According to industry insiders, the upcoming goods and services tax (GST) can spell major benefits for micro, small and medium (MSME) units in Gujarat’s pharmaceutical industry, with as much as a 25 per cent increase in business likely.
K S Chhabra, managing director of Vadodara-based Hindustan Biosynth Ltd, and honorary secretary of the Indian Drug Manufacturers Association (IDMA), Gujarat chapter, pointed out, “Once GST is introduced, the excise duty is likely to be subsumed in Central GST, which may not necessarily be at the same rate as the prevailing excise duty rate. Now, pharma majors who get contract manufacturing done from MSMEs in the excise-free havens in the hill states can return to Gujarat, which houses the largest number of pharma SMEs in the country. Doing business in tax havens may not remain as lucrative in the GST regime.”
In addition, SMEs would also be able to avail themselves of the entire input credit for taxes paid on procurement from various sources, such as import, inter-state purchases or even local purchases. “This would enable SMEs to price their products more competitively,” a senior IDMA official explained.
Kamlesh Patel, CEO, pharma operations, at West Coast Pharmaceuticals, and the immediate past president of IDMA-Gujarat Board, said, “Gujarat currently houses around 250-300 MSME formulation manufacturing units with a net turnover of over Rs 300 crore. These units had lost around 50 per cent of their business to states with tax holidays, but with the upcoming GST regime, at least 25 per cent of business is likely to return to these formulation manufacturing units.”

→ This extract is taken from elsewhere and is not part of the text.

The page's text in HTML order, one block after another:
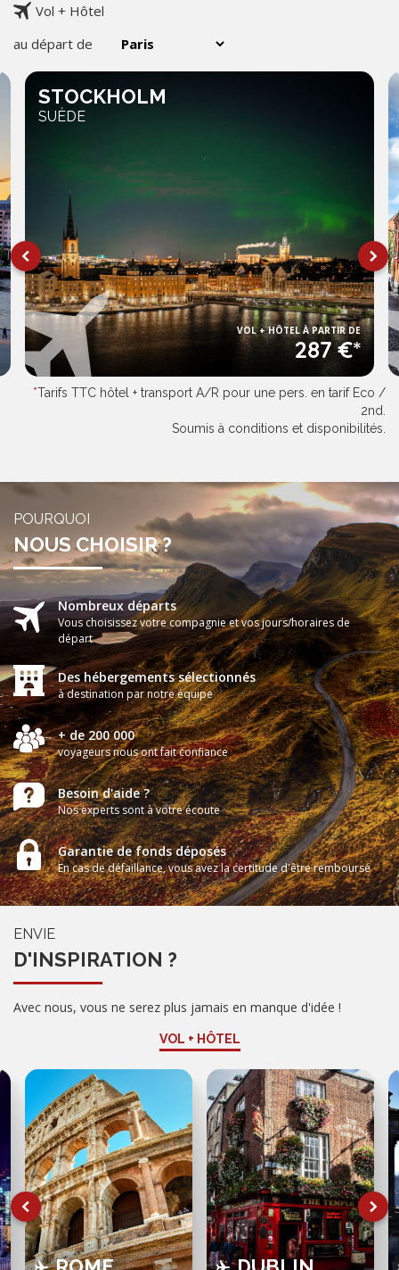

Almost all the major pharma players in the country – including Piramal, Cadila, Alembic, Sun Pharma and Ranbaxy, among others – get contract manufacturing done for formulations, active pharmaceutical ingredients (API) and pharmaceutical intermediates from SMEs in Gujarat.

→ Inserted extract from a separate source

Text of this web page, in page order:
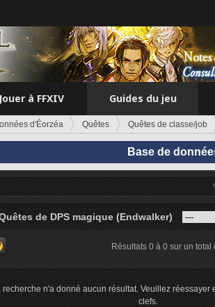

The GST, however, is unlikely to yield immediate benefits to pharma machinery manufacturing and packaging SMEs in the state, industry insiders felt.
Also, under the existing value added tax (VAT) regime, SMEs find it difficult to reach out to potential customers outside their home state, as the Central sales tax on inter-state sales increases the purchase cost to the potential buyer. This, too, is likely to change under the GST regime, and SMEs can now look at tapping clients across India, said a senior IDMA official.
Gujarat used to enjoy a 42 per cent share in the net pharma production in India around five years back, but its position in the pharma sector dwindled when Baddi in the Solan district of Himachal Pradesh emerged as a major investment destination due to a number of tax holidays that were being offered.